[rds-devel] [PATCH] cxgb3: add iscsi patch for suse.
Steve Wise
swise at opengridcomputing.com
Thu Jan 8 13:24:10 PST 2009
From: Steve Wise <swise at opengridcomputing.com>
Apply this to a ofed-1.4 kernel tree, then configure and build as
normal and the ofed cxgb3 module should support both RDMA and iSCSI.
Signed-off-by: Steve Wise <swise at opengridcomputing.com>
Signed-off-by: Karen Xie <kxie at chelsio.com>
---
0 files changed, 0 insertions(+), 0 deletions(-)

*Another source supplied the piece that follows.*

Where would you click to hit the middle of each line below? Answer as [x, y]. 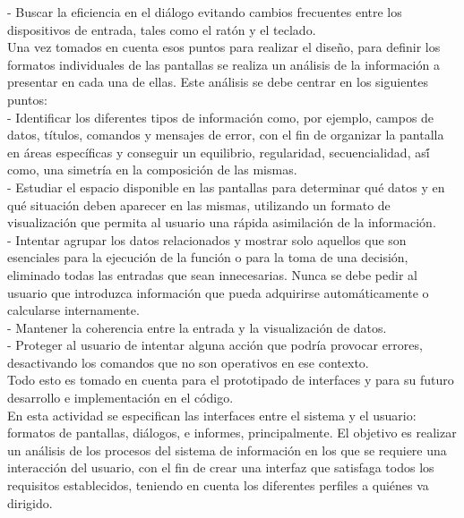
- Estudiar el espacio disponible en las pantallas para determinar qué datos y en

diff --git a/kernel_patches/fixes/cxgb3_00500_iscsi.patch b/kernel_patches/fixes/cxgb3_00500_iscsi.patch
new file mode 100644
index 0000000..4db8816
--- /dev/null
+++ b/kernel_patches/fixes/cxgb3_00500_iscsi.patch
@@ -0,0 +1,302 @@
+cxgb3 - add support for private iscsi ip address.
+
+From: Karen Xie <kxie at chelsio.com>
+
+The accelerated iSCSI traffic uses a private IP address unknown to the OS.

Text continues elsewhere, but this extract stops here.